Это был человек лет сорока с небольшим, с рыжеватыми волосами и блекло-розовой кожей, широколицый, с толстой нижней губой, близорукими серыми глазами, несколько грузный, но в общем представительный, настоящий римлянин с виду. Горшечный цех гордился своим старшиной. Не только потому, что старшина был уроженцем Рима, но главным образом потому, что у него была такая важная и значительная осанка и что он, как человек, не лишенный некоторых умственных интересов, отличался красноречием. По-латыни он говорил, как подобало истому римлянину, свободно владел греческим и арамейским, хотя ему нелегко давался трудный звук th, играющий большую роль в обоих языках. Некоторые, правда, находили, что Теренций любит разглагольствовать, и в самом деле, однажды дав волю безудержному потоку своей речи, он останавливался с трудом. Но впечатление он производил – это было бесспорно. Он умел, приосанившись, непринужденно беседовать с высокими особами, а порой даже принимать столь высокомерное и недовольное выражение, что приводил в смущение собеседников. Кроме того, он умел быть представительным. Если горшечный цех выделялся на празднествах ремесленников и в особенности на большом мартовском празднике, то это была его заслуга. В немалой мере помогало Теренцию и полученное им образование. Он знал наизусть длинные отрывки из греческих и римских классиков, щеголял цитатами, интересовался театром, и ежегодные игры горшечников, руководство которыми лежало на нем, привлекали много народу. Все, кто в Эдессе имел отношение к горшечному ремеслу, гордились этим представительным старшиной. Даже ученики, хотя на их долю доставалось немало колотушек в мастерских Теренция, предпочитали его более мягкосердечным хозяевам.

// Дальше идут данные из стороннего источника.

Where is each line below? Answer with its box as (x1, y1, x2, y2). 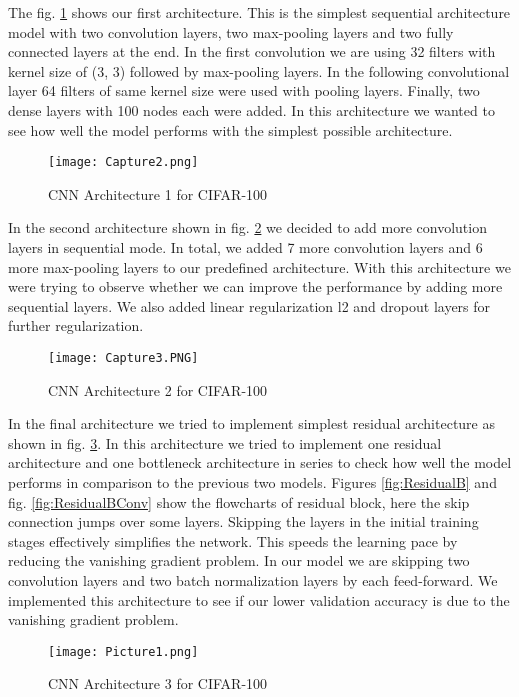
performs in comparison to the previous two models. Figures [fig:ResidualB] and (8, 472, 497, 492)
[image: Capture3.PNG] (48, 350, 199, 365)
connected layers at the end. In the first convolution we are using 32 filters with (8, 41, 496, 62)
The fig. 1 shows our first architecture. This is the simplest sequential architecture (8, 2, 511, 22)
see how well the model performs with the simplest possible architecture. (8, 119, 453, 140)
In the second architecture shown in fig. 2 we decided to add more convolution (8, 217, 487, 238)
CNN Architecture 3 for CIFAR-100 (48, 673, 268, 694)
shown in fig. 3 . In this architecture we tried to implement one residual (8, 432, 442, 453)
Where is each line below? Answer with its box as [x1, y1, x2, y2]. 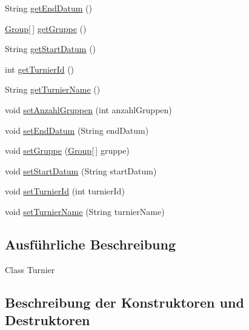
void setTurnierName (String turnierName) [5, 205, 165, 217]
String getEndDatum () [5, 2, 92, 14]
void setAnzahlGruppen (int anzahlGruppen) [5, 103, 172, 116]
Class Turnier [5, 263, 55, 276]
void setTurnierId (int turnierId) [5, 185, 125, 197]
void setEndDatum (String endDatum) [5, 124, 149, 136]
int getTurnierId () [5, 62, 75, 75]
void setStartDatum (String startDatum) [5, 164, 157, 177]
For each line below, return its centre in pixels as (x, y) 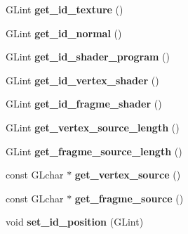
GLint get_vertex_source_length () (93, 127)
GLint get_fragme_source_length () (94, 151)
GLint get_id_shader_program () (88, 57)
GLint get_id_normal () (64, 33)
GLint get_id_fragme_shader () (84, 104)
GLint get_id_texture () (65, 9)
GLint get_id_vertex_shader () (82, 80)
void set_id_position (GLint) (75, 222)
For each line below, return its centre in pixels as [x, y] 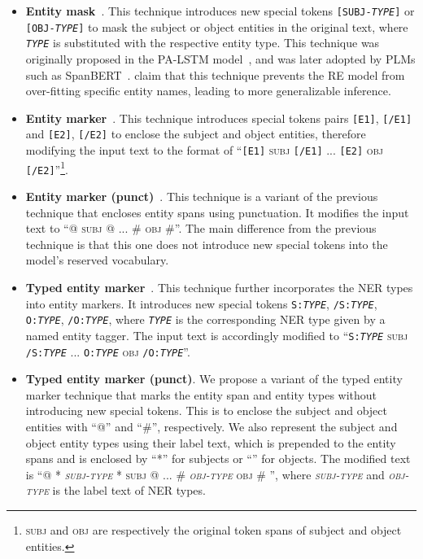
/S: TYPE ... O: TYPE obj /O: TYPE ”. [108, 351]
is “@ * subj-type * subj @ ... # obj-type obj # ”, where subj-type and [205, 474]
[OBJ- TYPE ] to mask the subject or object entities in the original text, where [217, 26]
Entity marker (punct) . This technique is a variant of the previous [202, 197]
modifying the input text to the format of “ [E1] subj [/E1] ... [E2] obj [204, 150]
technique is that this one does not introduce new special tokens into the [207, 244]
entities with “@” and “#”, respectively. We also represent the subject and [211, 426]
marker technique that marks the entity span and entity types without [201, 394]
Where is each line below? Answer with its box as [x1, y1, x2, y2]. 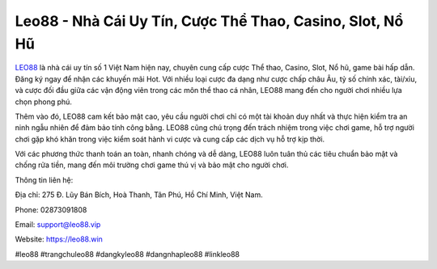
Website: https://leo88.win [15, 234, 103, 244]
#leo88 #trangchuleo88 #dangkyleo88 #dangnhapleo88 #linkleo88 [15, 249, 240, 258]
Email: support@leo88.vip [15, 220, 101, 229]
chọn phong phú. [15, 97, 73, 107]
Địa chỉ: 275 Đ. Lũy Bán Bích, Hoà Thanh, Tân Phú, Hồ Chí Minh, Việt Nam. [15, 190, 263, 200]
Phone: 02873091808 [15, 204, 87, 214]
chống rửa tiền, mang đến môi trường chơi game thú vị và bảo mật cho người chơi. [15, 160, 289, 170]
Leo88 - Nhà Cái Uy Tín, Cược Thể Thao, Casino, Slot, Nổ [15, 12, 404, 30]

Впечатление, которое он производил, усиливалось еще тем, что в его судьбе было что-то невыясненное, какая-то тайна. В Эдессу он явился одиннадцать лет тому назад, ободранный, жалкий, обросший рыжеватой бородой. Никто бы тогда, глядя на него, не удивился, если бы он, как гласит греческая поговорка о ремесленниках, «утирал нос локтем». Никто не угадал бы в тогдашнем Теренции будущего старосту горшечного цеха. Люди, знавшие Рим, рассказывали, что мастерские Теренция пользовались там хорошей репутацией, что у него покупал даже императорский двор! Это звучало так, как будто у Теренция были какие-то таинственные личные связи с двором Нерона.